Theme differences aside, the new start menu makes sense – it dynamic adjusts the main options (which you can manually pin should you dislike that behaviour) to the applications you use most frequently and provides a very fast name-search to find options both in the start menu or files on your PC using the search function now integrated into the start menu.

As for hardware compatibility, I don’t blame Microsoft or Vista, but rather, the hardware vendors.  The only hardware I had any troubles with were all Creative Labs soundcards, and Creative is infamous for holding back on those to force users to upgrade.

Adventures in 64bit cleanup

I’ve been doing a bit of clean-up in linux/FOSS code for 64bit systems and it’s starting to scare me just how much crap filters into Linux distributions every now and then without anybody noticing it.

nss-mdns was today’s violator – the Multicast DNS NSSwitch module (Multicast DNS is sometimes better known as Bonjour or Avahi).

What’s particularly disturbing is that reading through the code reveals that the author suffered from the fatal “all the world is 32-bit” mindset when he wrote it.  I’m surprised nobody else picked up the unaligned access warnings flying up their console, then again, very few people use Itaniums or other 64-bit systems with strict alignment as a desktop system these days.

A small amount of hackery and fidgeting later, the error has gone away (yay!), and the bugfix was submitted.

The other fun fix was surpressing the unaligned access fix-up handler in parrot configuration tests so it could actually work out the correct pointer alignment size.  This little piece of magic is done by using prctl(). The fix was submitted here.

ia64: Plan9, Compilers and ABIs

So, I have my second-hand HP vx2000 (Single-CPU Itanium2 workstation) running in my room.  (OK, this itself is a mistake – it’ll be moved into the home office once I get sick of the added head in my room).

For some bizare reason, I seem to have come up with the idea that trying to port Plan9 to it would be a good idea.

I’ve started studying the architecture and standard ABI documentation and I’m still trying to get my head around little details, but the whole thing seems pretty doable if I beat kencc into shape first.

The standard ABI register usage suggests a mixture of caller-save/callee-save conventions (some of the global registers are available as caller-save scratch) – this should only require minimal changes to kencc as it’s a case of teaching kencc to work out how many extra registers it thinks it needs for any given proc for optimal results, and allocating them dynamically via the appropriate mechanism, and then ignoring their save/restore on call/return.  That itself shouldn’t hurt kencc much (unlike on sparc32, etc, where you need to work almost exclusively in the callee-save model to get best results if you want to use register windows, and that’s fairly contrary to how kencc thinks and allocates registers), but will make context switching and debugging a bit more complicated.

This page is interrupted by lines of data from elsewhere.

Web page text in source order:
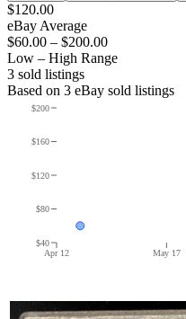
$120.00
eBay Average
$60.00 – $200.00
Low – High Range
3 sold listings
Based on 3 eBay sold listings
Apr 12 May 17
$40
$80
$120
$160
$200
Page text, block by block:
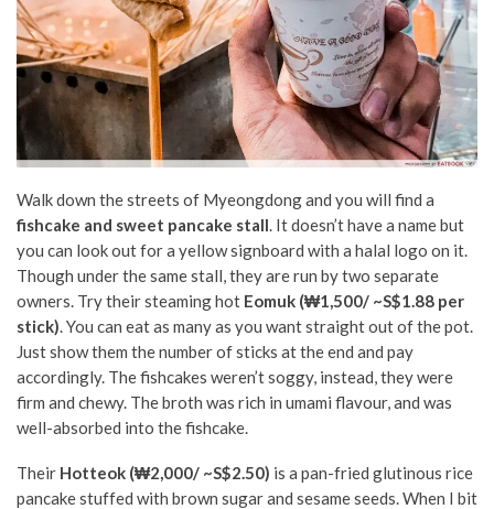
Walk down the streets of Myeongdong and you will find a
fishcake and sweet pancake stall . It doesn’t have a name but
you can look out for a yellow signboard with a halal logo on it.
Though under the same stall, they are run by two separate
owners. Try their steaming hot Eomuk (₩1,500/ ~S$1.88 per
stick) . You can eat as many as you want straight out of the pot.
Just show them the number of sticks at the end and pay
accordingly. The fishcakes weren’t soggy, instead, they were
firm and chewy. The broth was rich in umami flavour, and was
well-absorbed into the fishcake.
Their Hotteok (₩2,000/ ~S$2.50) is a pan-fried glutinous rice
pancake stuffed with brown sugar and sesame seeds. When I bit
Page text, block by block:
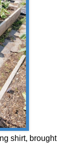
shirt, brought
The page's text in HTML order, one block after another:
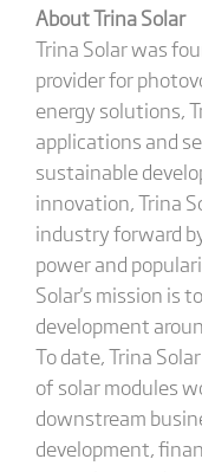
About Trina Solar
Trina Solar was
provider for
energy solutions,
applications and
sustainable
innovation, Trina
industry forward
power and
Solar's mission is
development
To date, Trina
of solar modules
downstream
development,
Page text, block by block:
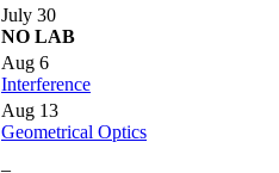
July 30
NO LAB
Aug 6
Interference
Aug 13
Geometrical Optics
–
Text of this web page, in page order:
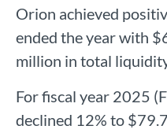
Orion achieved
ended the year with
million in total
For fiscal year 2025
declined 12% to
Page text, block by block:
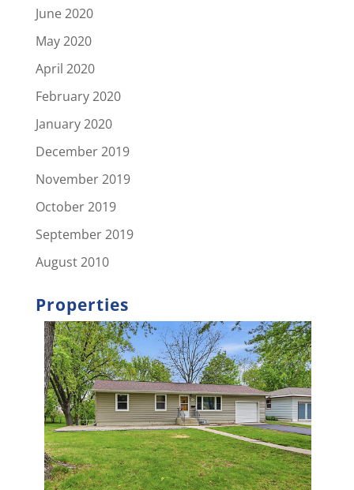
June 2020
May 2020
April 2020
February 2020
January 2020
December 2019
November 2019
October 2019
September 2019
August 2010
Properties
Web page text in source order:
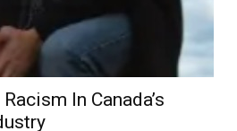
In Canada’s
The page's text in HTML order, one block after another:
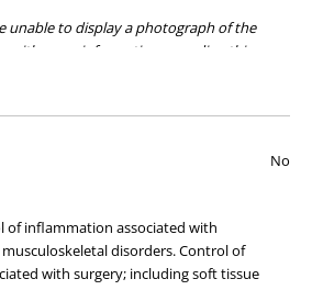
unable to display a photograph of the
with more information regarding this
legislation prohibits the
Please call or email us if you have No
of inflammation associated with
disorders. Control of
with surgery; including soft tissue
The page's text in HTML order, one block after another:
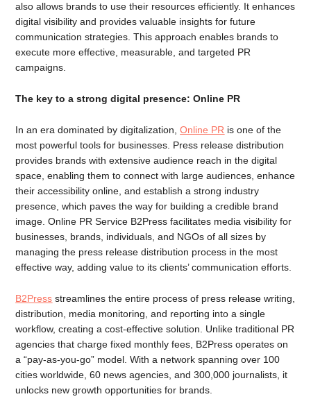
also allows brands to use their resources efficiently. It enhances
digital visibility and provides valuable insights for future
communication strategies. This approach enables brands to
execute more effective, measurable, and targeted PR
campaigns.
The key to a strong digital presence: Online PR
In an era dominated by digitalization,Online PR is one of the
most powerful tools for businesses. Press release distribution
provides brands with extensive audience reach in the digital
space, enabling them to connect with large audiences, enhance
their accessibility online, and establish a strong industry
presence, which paves the way for building a credible brand
image. Online PR Service B2Press facilitates media visibility for
businesses, brands, individuals, and NGOs of all sizes by
managing the press release distribution process in the most
effective way, adding value to its clients’ communication efforts.
B2Press streamlines the entire process of press release writing,
distribution, media monitoring, and reporting into a single
workflow, creating a cost-effective solution. Unlike traditional PR
agencies that charge fixed monthly fees, B2Press operates on
a “pay-as-you-go” model. With a network spanning over 100
cities worldwide, 60 news agencies, and 300,000 journalists, it
unlocks new growth opportunities for brands.
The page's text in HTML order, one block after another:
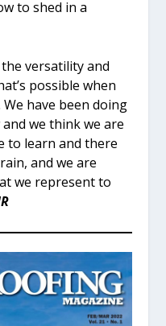
to shed in a
versatility and
possible when
have been doing
we think we are
to learn and there
and we are
we represent to
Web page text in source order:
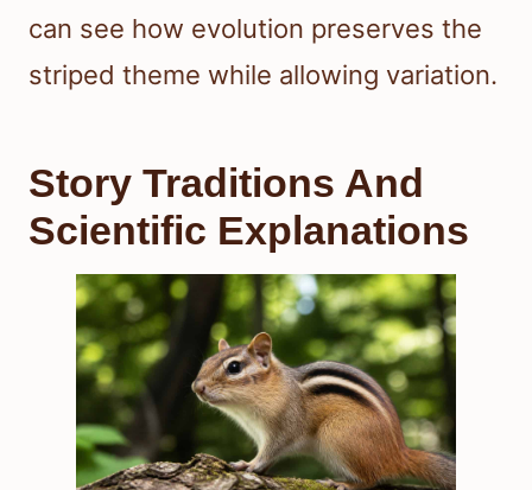
can see how evolution preserves the
striped theme while allowing variation.
Story Traditions And
Scientific Explanations
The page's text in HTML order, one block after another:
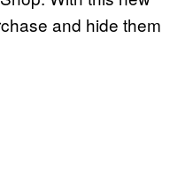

Alternatively, we could just ignore register spill-fill and try to cram ourselves into the scratch registers only.  This would probably sit well with most plan9 developers.

Last (and equally insane option) is to meet minimum requirements for spill/fill (so EFI calls that allocate registers won’t kill us), but allocate all the registers and treat them as caller-save globals

This will make context saves even more expensive (saving 128 64-bit registers WILL suck), but is simple.

Anyway, this isn’t the really hard bit – as far as I can tell, the hard bit is fixing the 9 assembler/loader to produce good ia64 machine code and pick sensible optimisations.